Transaction Amount Patterns:
<ul><li> Average transaction amount per client </li>
<li> Deviations from typical amounts (outliers) </li>
</ul>

Transaction Timing Patterns:
<ul>
 <li>  Unusual activity by local time (time zone outliers for the client) </li>
 <li> Time between consecutive transactions, </li>
 <li> Recipient Patterns: Number of unique recipients per sender (potential pattern for laundering) </li>
</ul>

<font size=6> Attempting rolling day stats</font>

In [None]:
rolling_period = '180D'
min_obs = 3

In [None]:
# Calculates time between previous transaction for each of seller, beneficiary
# (The mask.....etc code sets the sender_time_btwn, bene_time_btwn feature to 0 (of timedelta type)
# for the first occurrence an account appears. NaT's are still placed where a Sender_Account or
# Bene_Account entry is NaN.)

JPfraud['sender_time_btwn'] = (JPfraud.groupby('Sender_Account')['timestamp'].diff()
                                      .mask(JPfraud.groupby('Sender_Account')['timestamp'].cumcount().eq(0), dt.timedelta(0))
                              )
JPfraud['bene_time_btwn'] = (JPfraud.groupby('Bene_Account')['timestamp'].diff()
                                    .mask(JPfraud.groupby('Bene_Account')['timestamp'].cumcount().eq(0), dt.timedelta(0))
                            )

JPfraud

In [None]:
type(JPfraud.sender_time_btwn[0])

In [None]:
# Testing that new features are computing correctly
JPfraud[JPfraud.Sender_Account == 'ACCOUNT-9825']

In [None]:
JPfraud[JPfraud.Bene_Account == 'ACCOUNT-10041'].head(25)

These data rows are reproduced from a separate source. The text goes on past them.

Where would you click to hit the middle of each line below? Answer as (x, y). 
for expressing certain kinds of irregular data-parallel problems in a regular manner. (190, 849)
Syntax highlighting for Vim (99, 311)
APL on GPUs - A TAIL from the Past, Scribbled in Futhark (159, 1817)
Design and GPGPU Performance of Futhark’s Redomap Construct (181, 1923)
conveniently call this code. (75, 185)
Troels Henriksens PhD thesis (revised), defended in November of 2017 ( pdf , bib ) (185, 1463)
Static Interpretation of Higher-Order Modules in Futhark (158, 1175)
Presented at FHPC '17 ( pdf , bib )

<font size=5> Issues/Questions:</font>
<ol>
    <li> For a new client, first few transactions will likely be outside of quartile ranges.
         Maybe do not have quantile ranges until after first 90, 180 etc days? </li>
    <li> Treat out_range classifiers differently for NaN's? </li>
    <li> </li>
</ol>

In [None]:
JPfraud.sender_time_btwn.describe()

In [None]:
# Number of non-fraud, sender transactions vs time between transactions, hourly distribution
JPfraud[JPfraud.Label == 0].set_index('sender_time_btwn').resample('1h').Label.count()

In [None]:
# Number of fraud, sender transactions vs time between transactions, hourly distribution
JPfraud[JPfraud.Label == 1].set_index('sender_time_btwn').resample('1h').Label.count().head(40)

In [None]:
# Number of fraud, sender transactions vs time between transactions, 5 minute-distribution
JPfraud[JPfraud.Label == 1].set_index('sender_time_btwn').resample('5min').Label.sum().head(25)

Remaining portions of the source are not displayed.